More recently, Lee Cronin, a chemist at the University of Glasgow, has been using a robot to randomly mix chemicals, to see what sorts of new compounds are formed. Monitoring the reactions in real-time with a mass spectrometer, a nuclear magnetic resonance machine, and an infrared spectrometer, the system eventually learned to predict which combinations would be the most reactive. Even if it doesn’t lead to further discoveries, Cronin has said, the robotic system could allow chemists to speed up their research by about 90 percent.
Last year, another team of scientists at ETH Zurich used neural networks to deduce physical laws from sets of data. Their system, a sort of robo-Kepler, rediscovered the heliocentric model of the solar system from records of the position of the sun and Mars in the sky, as seen from Earth, and figured out the law of conservation of momentum by observing colliding balls. Since physical laws can often be expressed in more than one way, the researchers wonder if the system might offer new ways perhaps simpler ways of thinking about known laws.
These are all examples of AI kick-starting the process of scientific discovery, though in every case, we can debate just how revolutionary the new approach is. Perhaps most controversial is the question of how much information can be gleaned from data alone a pressing question in the age of stupendously large (and growing) piles of it.
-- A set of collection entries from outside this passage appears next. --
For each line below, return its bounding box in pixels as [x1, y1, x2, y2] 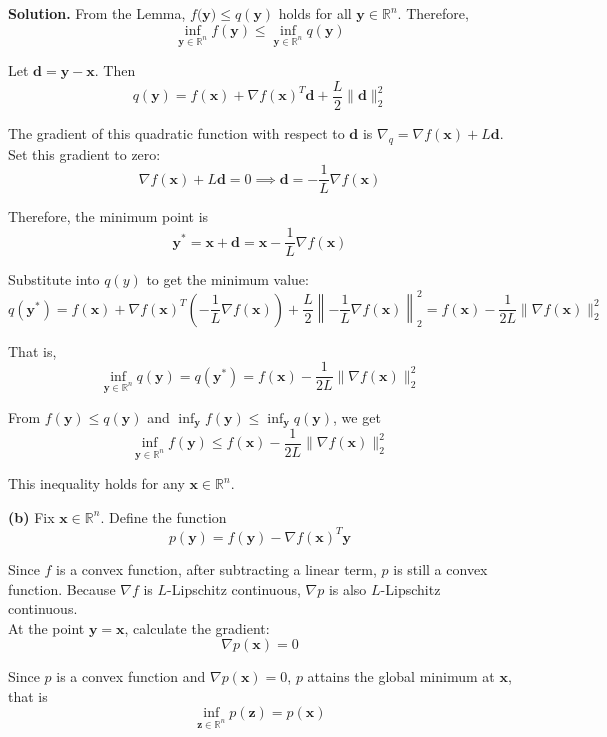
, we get [333, 406, 381, 427]
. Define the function [100, 506, 227, 527]
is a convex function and [56, 666, 206, 687]
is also [328, 578, 367, 599]
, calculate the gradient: [124, 617, 270, 638]
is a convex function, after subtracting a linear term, [56, 558, 377, 579]
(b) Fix [8, 506, 55, 527]
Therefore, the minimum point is [8, 206, 209, 227]
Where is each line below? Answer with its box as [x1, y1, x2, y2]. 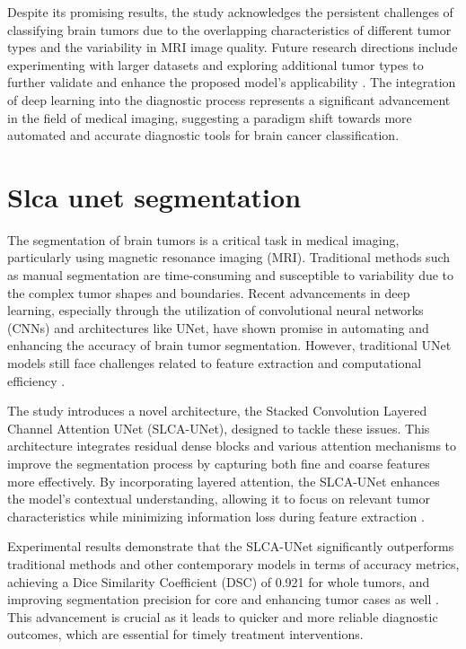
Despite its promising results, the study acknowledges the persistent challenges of [7, 3, 453, 21]
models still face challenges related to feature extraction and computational [7, 354, 422, 373]
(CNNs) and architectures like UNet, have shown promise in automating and [7, 318, 429, 337]
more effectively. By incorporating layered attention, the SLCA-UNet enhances [7, 471, 440, 490]
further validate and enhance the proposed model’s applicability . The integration [7, 73, 456, 92]
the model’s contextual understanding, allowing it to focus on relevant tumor [7, 489, 430, 508]
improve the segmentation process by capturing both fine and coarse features [7, 454, 430, 472]
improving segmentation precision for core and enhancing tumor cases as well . [7, 590, 439, 609]
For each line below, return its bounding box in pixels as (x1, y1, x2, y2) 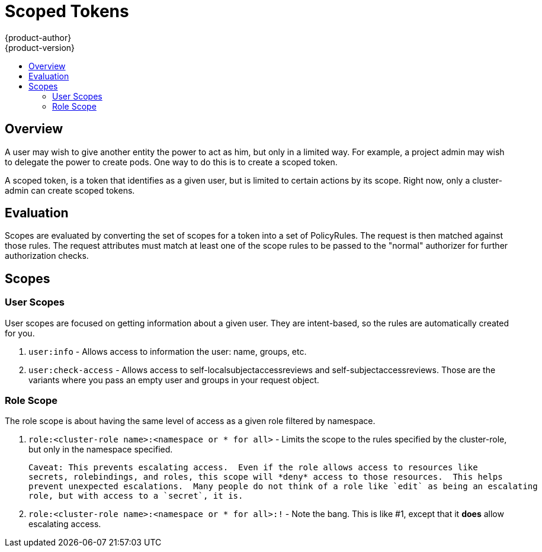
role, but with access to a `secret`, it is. (28, 491, 243, 501)
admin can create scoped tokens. (5, 185, 135, 195)
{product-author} (5, 32, 72, 43)
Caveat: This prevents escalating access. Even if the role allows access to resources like (28, 463, 478, 473)
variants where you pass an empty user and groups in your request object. (28, 374, 319, 385)
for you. (5, 328, 35, 338)
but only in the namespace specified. (28, 444, 173, 455)
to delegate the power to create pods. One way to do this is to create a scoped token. (5, 156, 338, 167)
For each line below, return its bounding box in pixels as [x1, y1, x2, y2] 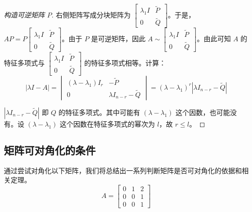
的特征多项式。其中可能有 [58, 107, 140, 117]
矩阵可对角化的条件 [4, 142, 96, 157]
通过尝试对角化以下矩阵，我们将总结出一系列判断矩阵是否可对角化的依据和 [4, 165, 242, 175]
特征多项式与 [4, 57, 45, 67]
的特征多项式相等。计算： [84, 57, 166, 67]
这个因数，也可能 [175, 107, 230, 117]
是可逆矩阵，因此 [91, 33, 146, 44]
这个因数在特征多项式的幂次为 [59, 118, 155, 129]
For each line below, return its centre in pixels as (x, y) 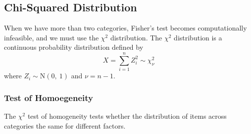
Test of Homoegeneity (49, 97)
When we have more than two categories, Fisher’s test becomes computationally (125, 28)
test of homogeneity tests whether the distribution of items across (127, 116)
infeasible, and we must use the (51, 37)
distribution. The (136, 37)
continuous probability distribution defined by (74, 47)
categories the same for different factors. (65, 125)
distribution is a (198, 37)
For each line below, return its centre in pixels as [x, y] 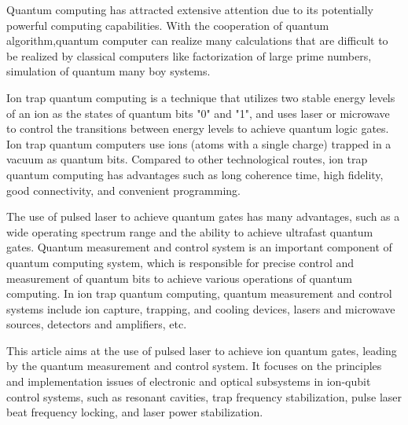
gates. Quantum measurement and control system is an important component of [199, 247]
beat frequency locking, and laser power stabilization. [135, 412]
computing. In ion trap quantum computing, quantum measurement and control [199, 293]
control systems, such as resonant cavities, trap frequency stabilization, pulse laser [204, 396]
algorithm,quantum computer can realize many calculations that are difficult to [197, 40]
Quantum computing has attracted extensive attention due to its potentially [190, 9]
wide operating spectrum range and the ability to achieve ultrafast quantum [190, 231]
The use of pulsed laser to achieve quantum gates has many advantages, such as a [203, 216]
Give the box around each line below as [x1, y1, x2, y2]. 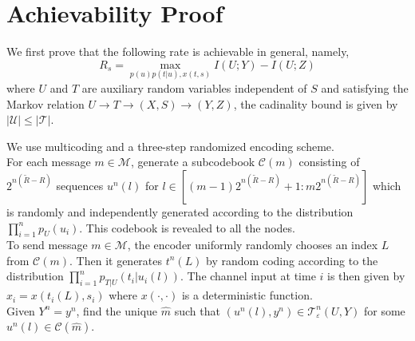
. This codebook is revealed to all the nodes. [79, 219, 295, 236]
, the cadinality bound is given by [233, 95, 398, 112]
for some [363, 302, 405, 319]
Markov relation [6, 95, 85, 112]
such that [174, 302, 220, 319]
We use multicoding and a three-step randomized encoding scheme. [6, 137, 334, 154]
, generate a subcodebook [130, 153, 255, 170]
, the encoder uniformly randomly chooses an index [127, 236, 378, 253]
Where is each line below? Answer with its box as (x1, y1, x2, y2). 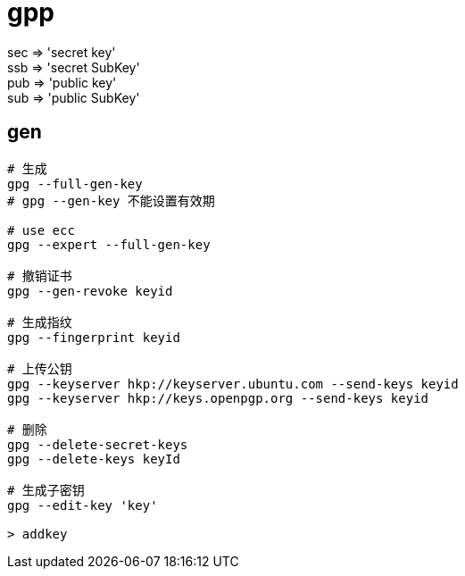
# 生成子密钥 (7, 482, 85, 497)
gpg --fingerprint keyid (7, 330, 180, 345)
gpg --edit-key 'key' (7, 497, 158, 513)
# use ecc (7, 222, 75, 238)
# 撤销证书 (7, 268, 72, 283)
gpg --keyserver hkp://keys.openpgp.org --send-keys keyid (7, 390, 429, 405)
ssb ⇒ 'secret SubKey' (7, 59, 140, 75)
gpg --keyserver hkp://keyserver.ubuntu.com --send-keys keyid (7, 376, 459, 391)
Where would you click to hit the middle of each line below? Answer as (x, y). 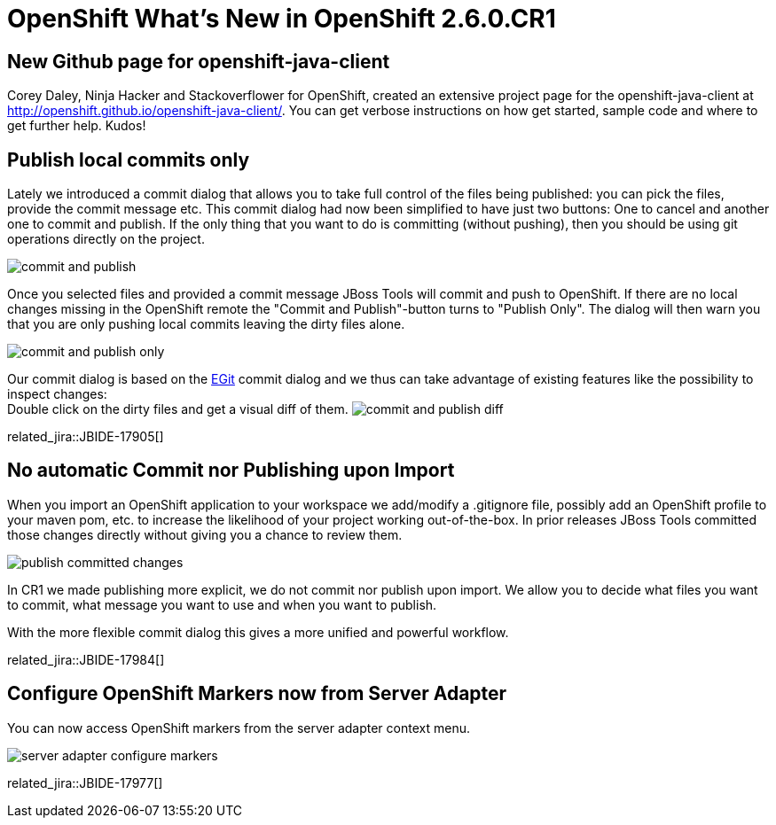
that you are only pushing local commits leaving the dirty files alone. (206, 324)
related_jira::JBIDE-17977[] (85, 782)
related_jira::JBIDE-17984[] (86, 659)
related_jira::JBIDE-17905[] (86, 437)
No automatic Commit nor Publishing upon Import (231, 471)
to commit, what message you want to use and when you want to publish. (222, 604)
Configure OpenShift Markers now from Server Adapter (257, 694)
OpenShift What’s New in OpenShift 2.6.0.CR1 (282, 19)
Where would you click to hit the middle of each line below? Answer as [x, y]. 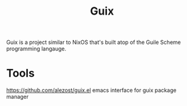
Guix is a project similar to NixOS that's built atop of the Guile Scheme [93, 42]
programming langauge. [36, 49]
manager [18, 97]
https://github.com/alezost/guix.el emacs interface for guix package [91, 90]

In The Book of Why (2018), the computer scientist Judea Pearl and the science writer Dana Mackenzie assert that data are “profoundly dumb.” Questions about causality “can never be answered from data alone,” they write. “Anytime you see a paper or a study that analyzes the data in a model-free way, you can be certain that the output of the study will merely summarize, and perhaps transform, but not interpret the data.” Schawinski sympathizes with Pearl’s position, but he described the idea of working with “data alone” as “a bit of a straw man.” He’s never claimed to deduce cause and effect that way, he said. “I’m merely saying we can do more with data than we often conventionally do.”
Another oft-heard argument is that science requires creativity, and that at least so far we have no idea how to program that into a machine. (Simply trying everything, like Cronin’s robo-chemist, doesn’t seem especially creative.) “Coming up with a theory, with reasoning, I think demands creativity,” Polsterer said. “Every time you need creativity, you will need a human.” And where does creativity come from? Polsterer suspects it is related to boredom — something that, he says, a machine cannot experience. “To be creative, you have to dislike being bored. And I don’t think a computer will ever feel bored.” On the other hand, words like “creative” and “inspired” have often been used to describe programs like Deep Blue and AlphaGo. And the struggle to describe what goes on inside the “mind” of a machine is mirrored by the difficulty we have in probing our own thought processes.
Schawinski recently left academia for the private sector; he now runs a startup called Modulos which employs a number of ETH scientists and, according to its website, works “in the eye of the storm of developments in AI and machine learning.” Whatever obstacles may lie between current AI technology and full-fledged artificial minds, he and other experts feel that machines are poised to do more and more of the work of human scientists. Whether there is a limit remains to be seen.
“Will it be possible, in the foreseeable future, to build a machine that can discover physics or mathematics that the brightest humans alive are not able to do on their own, using biological hardware?” Schawinski wonders. “Will the future of science eventually necessarily be driven by machines that operate on a level that we can never reach? I don’t know. It’s a good question.”